# Smith Photochromic lens worth it?



## mojo maestro (Jan 6, 2009)

I tried sum Zeal photochromatic lenses..........I ride a lot of low light conditions.......ended up ditching those......not enough contrast...........2 pairs.......bright light and sum yellows for low light.....


----------



## MrDavey2Shoes (Mar 5, 2018)

I like mine. Light weight and fit nicely. Lenses are pretty good but I don't have much to compare it too aside from so old Oakley A Frames with a chrome/amber lense. Chromoapop (i think thats the official name) is an improvement from there.


----------



## Snowboard_Otaku (Oct 12, 2011)

MrDavey2Shoes said:


> I like mine. Light weight and fit nicely. Lenses are pretty good but I don't have much to compare it too aside from so old Oakley A Frames with a chrome/amber lense. Chromoapop (i think thats the official name) is an improvement from there.


Thanks for the reply, 

1)are the lens a mirror finish? I personally Don't like it when people can see my eyes through the goggle

2)in most of the promo picture it shows a purple color form the outside can you tell me if its more purple or blueish?

3)does the lens get darker or lighter depending on the condition (eg color change?)

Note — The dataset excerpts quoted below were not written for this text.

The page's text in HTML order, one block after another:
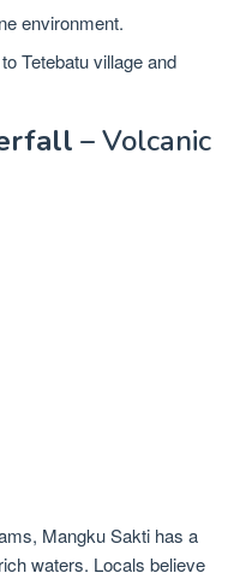
environment.
Tetebatu village and
– Volcanic
Mangku Sakti has a
waters. Locals believe
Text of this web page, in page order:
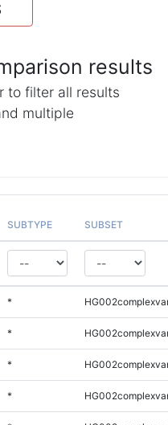
results
to filter all results
multiple
SUBTYPE SUBSET
*
*
*
*
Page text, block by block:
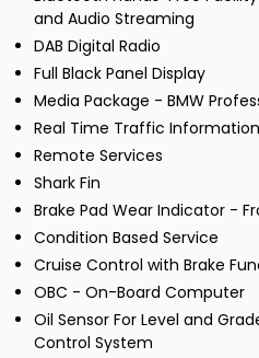
and Audio Streaming
DAB Digital Radio
Full Black Panel Display
Media Package - BMW
Real Time Traffic Information
Remote Services
Shark Fin
Brake Pad Wear Indicator -
Condition Based Service
Cruise Control with Brake
OBC - On-Board Computer
Oil Sensor For Level and
Control System
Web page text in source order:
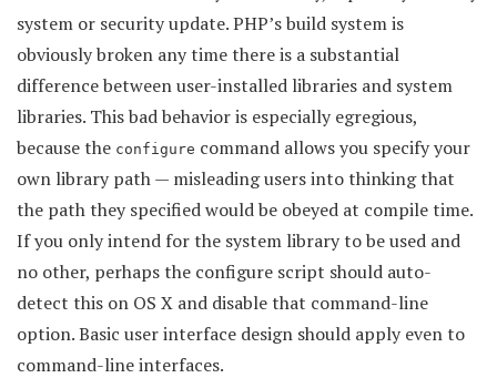
system or security update. PHP’s build system is
obviously broken any time there is a substantial
difference between user-installed libraries and system
libraries. This bad behavior is especially egregious,
because the configure command allows you specify your
own library path — misleading users into thinking that
the path they specified would be obeyed at compile time.
If you only intend for the system library to be used and
no other, perhaps the configure script should auto-
detect this on OS X and disable that command-line
option. Basic user interface design should apply even to
command-line interfaces.
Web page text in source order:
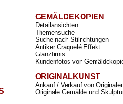
GEMÄLDEKOPIEN
Detailansichten
Themensuche
Suche nach Stilrichtungen
Antiker Craquelé Effekt
Glanzfirnis
Kundenfotos von
ORIGINALKUNST
Ankauf / Verkauf von
Originale Gemälde und
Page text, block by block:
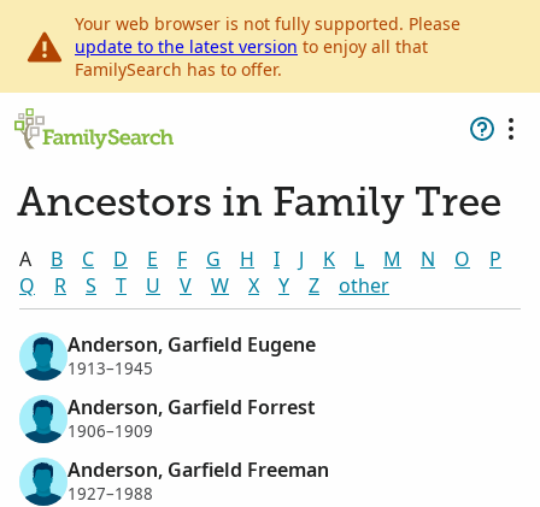
Your web browser is not fully supported. Please
update to the latest version to enjoy all that
FamilySearch has to offer.
Ancestors in Family Tree
A B C D E F G H I J K L M N O
P
Q
R S T U V W X Y Z other
Anderson, Garfield Eugene
1913–1945
Anderson, Garfield Forrest
1906–1909
Anderson, Garfield Freeman
1927–1988
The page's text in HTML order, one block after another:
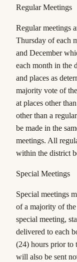
Regular Meetings
Regular meetings
Thursday of each
and December
each month in the
and places as
majority vote of
at places other
other than a
be made in the
meetings. All
within the district
Special Meetings
Special meetings
of a majority of
special meeting,
delivered to each
(24) hours prior to
will also be sent
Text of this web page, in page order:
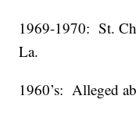
1969-1970: St.
La.
1960’s: Alleged
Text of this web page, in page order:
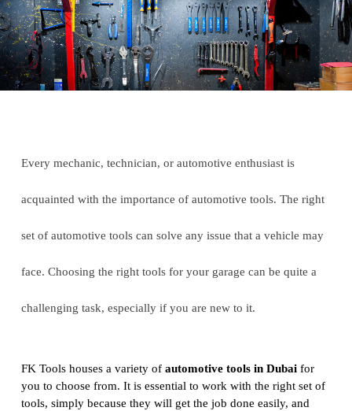
Every mechanic, technician, or automotive enthusiast is
acquainted with the importance of automotive tools. The right
set of automotive tools can solve any issue that a vehicle may
face. Choosing the right tools for your garage can be quite a
challenging task, especially if you are new to it.
FK Tools houses a variety of automotive tools in Dubai for
you to choose from. It is essential to work with the right set of
tools, simply because they will get the job done easily, and

4)Is there ever a time where they didnt work for you? super sunny days or super whiteout days?


----------



## MrDavey2Shoes (Mar 5, 2018)

1. They are not mirror finish, you can definitely see my eyes
2. I think mine are pinkish/blueish/purplish depending on which way youre looking at them. Best way to describe it is an oil slick after a rain lol. (y'no that rainbowish shimmer?)
3. The lense does not get darker or lighter through out the day.
4. On sunny days I pop in my black lens. Squad XL are super easy to change out, worth it to have 2 lenses. On a super white out day I'm not sure anything can really help... but I was riding yesterday in overcast rainy conditions and they did just fine. It took a run or two to understand the conditions but beyond that I was cruising.


----------



## Chielsen (Oct 27, 2016)

In general you shouldn't expect miracles from a pair of goggles or any specific lens. From my experience with photochromatic lenses (although haven't tried Smith's since their goggles don't really fit me) they work as intended within a certain range of conditions. You're going to be wishing for more visibility in total whiteout conditions and during full on bluebird days you'll still want a proper dark lens (although the photochromatic I/OX's come with a second lens for sunny conditions).

They'll most likely work great for anything in between whiteout and bluebird, but tbh so do most high end 'everyday' lenses e.g. Smith's own Everyday Chromapop lenses, Oakley's Jade/Sapphire/Torch Irridium etc.

While photochromatic lenses do work as intended (as in they do actually get lighter/darker depending on the conditions), they don't tend to cover the whole spectrum of conditions.


----------



## wrathfuldeity (Oct 5, 2007)

A thing about photochromic, if you are riding and there are areas where sun to shade and shade to sun...they wouldn't change fast enough (latency)...so imho, where I ride they are generally worthless....maybe not worthless...but definitely would not work for moi


----------



## SGboarder (Jun 24, 2012)

MrDavey2Shoes said:


> I like mine. Light weight and fit nicely. Lenses are pretty good but I don't have much to compare it too aside from so old Oakley A Frames with a chrome/amber lense. *Chromoapop (i think thats the official name) is an improvement from there*.





MrDavey2Shoes said:


> 1. They are not mirror finish, you can definitely see my eyes
> 2. I think mine are pinkish/blueish/purplish depending on which way youre looking at them. Best way to describe it is an oil slick after a rain lol. (y'no that rainbowish shimmer?)
> 3. *The lense does not get darker or lighter through out the day.*
> 4. On sunny days I pop in my black lens. Squad XL are super easy to change out, worth it to have 2 lenses. On a super white out day I'm not sure anything can really help... but I was riding yesterday in overcast rainy conditions and they did just fine. It took a run or two to understand the conditions but beyond that I was cruising.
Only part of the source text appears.